A descoberta arqueológica foi feita na Serranía de la Lindosa, região remota da Colômbia, onde um paredão de rocha se estende por quase 13 quilômetros. Arqueólogos descrevem o achado como a “Capela Sistina da Antiguidade”, com pinturas que remontam a mais de 12 mil anos. A exposição de arte rupestre permanece preservada pela densa vegetação.

A pesquisa é liderada por equipes da Universidade de Exeter em colaboração com pesquisadores colombianos, que estudam as pinturas para entender a vida no continente há milênios. O anúncio foi consolidado pelo projeto LASTJOURNEY, com participação de instituições britânicas e locais. O Instituto Humboldt divulgou o material com foco científico.

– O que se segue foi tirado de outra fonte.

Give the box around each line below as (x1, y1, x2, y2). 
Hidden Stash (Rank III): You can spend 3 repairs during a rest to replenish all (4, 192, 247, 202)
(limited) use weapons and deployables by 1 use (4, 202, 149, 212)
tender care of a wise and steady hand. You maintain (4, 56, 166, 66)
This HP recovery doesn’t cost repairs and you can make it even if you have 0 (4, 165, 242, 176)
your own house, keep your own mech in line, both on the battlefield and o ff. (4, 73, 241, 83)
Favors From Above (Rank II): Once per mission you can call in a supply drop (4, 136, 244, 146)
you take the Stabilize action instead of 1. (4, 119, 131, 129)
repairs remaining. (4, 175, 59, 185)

Principais animais e técnicas

As rochas revelam megafauna extinta, como mastodontes e preguiças-gigantes, em composições elaboradas. Também aparecem figuras humanas em dança, além de cenas de pesca e coleta, sugerindo organização social e adaptação ambiental.

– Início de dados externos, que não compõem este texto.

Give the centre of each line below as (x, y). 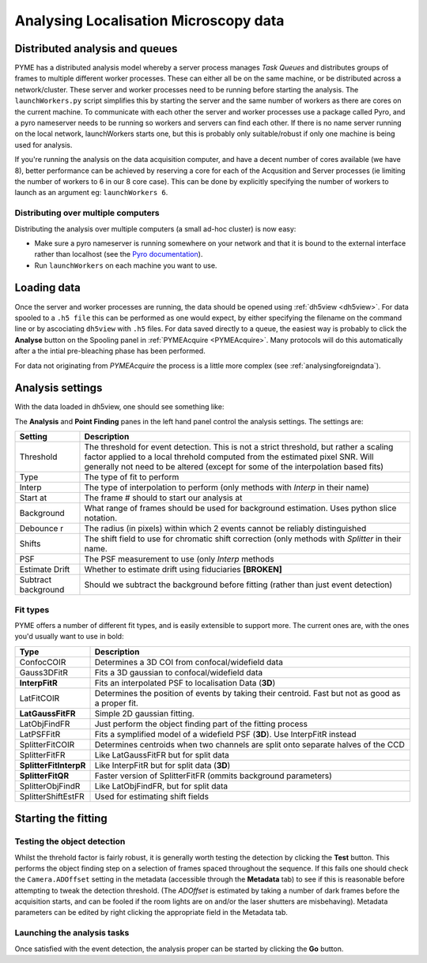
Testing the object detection (70, 841)
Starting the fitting (61, 819)
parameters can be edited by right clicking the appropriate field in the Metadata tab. (151, 912)
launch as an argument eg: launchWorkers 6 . (91, 193)
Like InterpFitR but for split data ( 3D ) (162, 765)
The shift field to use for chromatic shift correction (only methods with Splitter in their (243, 539)
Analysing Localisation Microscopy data (149, 21)
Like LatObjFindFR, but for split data (161, 786)
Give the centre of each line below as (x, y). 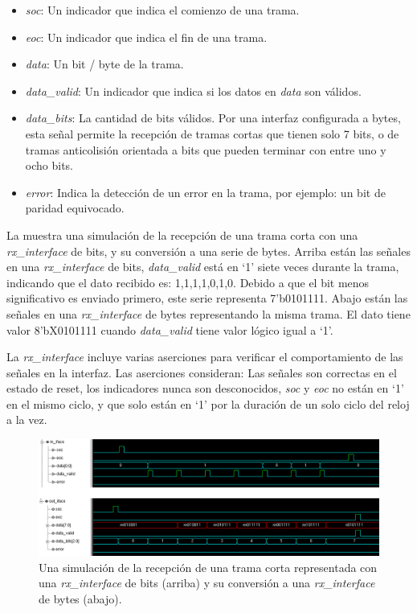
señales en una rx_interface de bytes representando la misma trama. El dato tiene (208, 313)
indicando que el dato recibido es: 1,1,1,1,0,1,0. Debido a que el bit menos (188, 282)
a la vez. (27, 420)
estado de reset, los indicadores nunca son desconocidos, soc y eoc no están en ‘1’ (205, 388)
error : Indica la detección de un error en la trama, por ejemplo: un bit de (205, 192)
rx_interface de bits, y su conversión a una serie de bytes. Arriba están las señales (208, 251)
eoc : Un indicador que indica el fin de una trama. (146, 37)
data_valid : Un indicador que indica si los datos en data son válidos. (193, 91)

Os artistas demonstraram precisão de movimento, com desenhos em alturas elevadas que indicam a construção de estruturas para alcançar pontos altos dos paredões. A escala e o detalhamento impressionam pela extensão do conjunto.

Idade e significado

A datação de sedimentos aponta início das pinturas por volta de 12.500 anos atrás, em um período de transição climática global. O registro visual evidencia a ocupação humana no território antes da colonização europeia.

O achado reforça a importância da Amazônia como espaço habitado e culturalmente ativo no passado. Ele também reforça a necessidade de preservação da floresta e de seu patrimônio histórico único, que conta a história de comunidades antigas.